How to locate the problem in YOUR code:

Step 1: Identify the function. The output always includes a function name (mangled). For example:

info: [ERROR]   in _Z37bug_cpp_05_unique_ptr_callback_escapev

Demangle it:

# C++ (Itanium ABI)
echo "_Z37bug_cpp_05_unique_ptr_callback_escapev" | c++filt
# → bug_cpp_05_unique_ptr_callback_escape()

# Rust (v0)
rustfilt "_ZN4core3ptr13drop_in_place17h1234E"
# → core::ptr::drop_in_place<Type>

Then grep for the demangled name in your source:

grep -rn "bug_cpp_05_unique_ptr_callback_escape" src/

Step 2: Use debug info for exact line. If you compiled with -g, the JSON output includes file and line:

./zig-out/bin/OmniScope target.ll --json | jq '.issues[] | {function: .location.function, file: .location.file, line: .location.line}'

Without -g, you only get the function name. Always compile with -g for actionable reports.

Step 3: Understand the issue type. Each type points to a specific source pattern:

Issue TypeWhat to look for in YOUR code
memory_leakmalloc/new/Box::new without matching free/delete/drop
use_after_freePointer used after free() or Box::from_raw()
double_freeSame pointer freed twice
cross_lang_free_mismatchAllocated in Rust (Box::into_raw), freed in C (free) — or vice versa
borrow_escapeStack pointer or &mut passed to FFI function that outlives the scope
tainted_path_to_sinkUser input reaches system()/exec()/printf() without validation
null_dereferencePointer used without null check after malloc or FFI call
buffer_overflowArray access with unchecked index
ffi_unsafe_callCalling an FFI function with wrong pointer type or lifetime
format_stringNon-literal format string in printf/sprintf

Step 4: Use --sarif for IDE integration.
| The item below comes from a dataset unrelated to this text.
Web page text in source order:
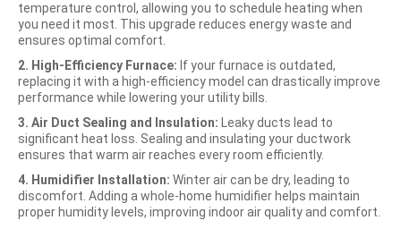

SARIF output maps directly to source files and opens in VS Code / GitHub Code Scanning with inline annotations.

Performance Profile

info: Operation                           Calls   Total (ms)     Avg (us)     Max (us)
info: --------------------------------------------------------------------------------
info: init                                    1         7.77      7770.96      7770.96
info: analysis                                1         5.89      5888.63      5888.63
info: detect                                  2         3.75      1877.17      1909.58
info: total                                   1         7.78      7775.04      7775.04
PhaseWhat Happens
initLoad module, initialize data structures
analysisMain function traversal + ownership tracking
detectViolation detection (leaks, double-free, UAF)
totalEnd-to-end wall clock time

Final Summary

info: [INFO] Analysis complete
info: [INFO] Functions processed: 35
info: [INFO] Facts generated: 54
info: [INFO] Time: 24ms
info: [INFO] Issues detected: 25
FieldMeaning
Functions processedNumber of functions analyzed (after zone/noise filtering)
Facts generatedNumber of facts emitted to the fact store (alias, taint, ownership)
TimeTotal analysis wall clock time
Issues detectedTotal issues found (this is what the red team counts)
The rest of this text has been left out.